■ Aim of the exercise
How many lines in the records below hold the string "Water"? Please answer with the number and nothing more.

■ Provided material
:::
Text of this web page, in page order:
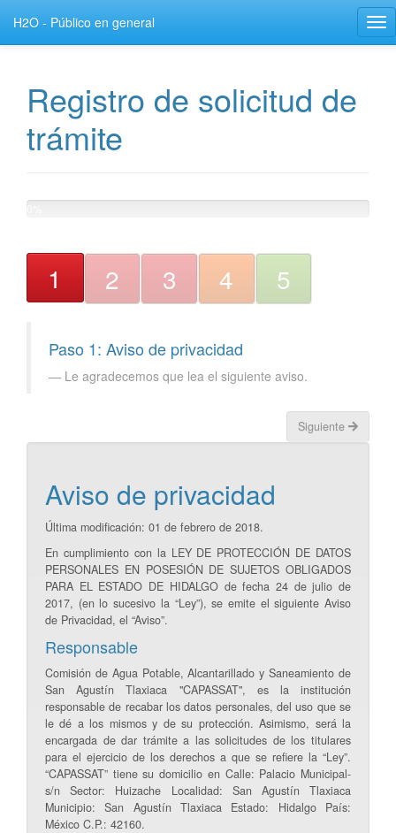
H2O - Público en general
Registro de solicitud de
trámite
1 2 3 4 5
Paso 1: Aviso de privacidad
Le agradecemos que lea el siguiente aviso.
Siguiente
Aviso de privacidad
Última modificación: 01 de febrero de 2018.
En cumplimiento con la LEY DE PROTECCIÓN DE DATOS
PERSONALES EN POSESIÓN DE SUJETOS OBLIGADOS
PARA EL ESTADO DE HIDALGO de fecha 24 de julio de
2017, (en lo sucesivo la “Ley”), se emite el siguiente Aviso
de Privacidad, el “Aviso”.
Responsable
Comisión de Agua Potable, Alcantarillado y Saneamiento de
San Agustín Tlaxiaca "CAPASSAT", es la institución
responsable de recabar los datos personales, del uso que se
le dé a los mismos y de su protección. Asimismo, será la
encargada de dar trámite a las solicitudes de los titulares
para el ejercicio de los derechos a que se refiere la “Ley”.
“CAPASSAT” tiene su domicilio en Calle: Palacio Municipal-
s/n Sector: Huizache Localidad: San Agustín Tlaxiaca
Municipio: San Agustín Tlaxiaca Estado: Hidalgo País:
México C.P.: 42160.
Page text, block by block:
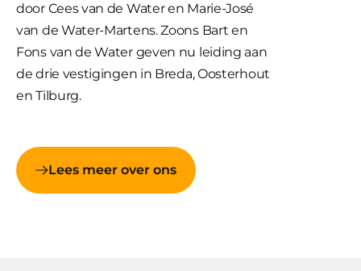
door Cees van de Water en Marie-José
van de Water-Martens. Zoons Bart en
Fons van de Water geven nu leiding aan
de drie vestigingen in Breda, Oosterhout
en Tilburg.
Lees meer over ons
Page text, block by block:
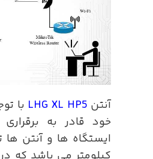
آنتن LHG XL HP5 با
خود قادر به برقراری
:::
■ Your response
3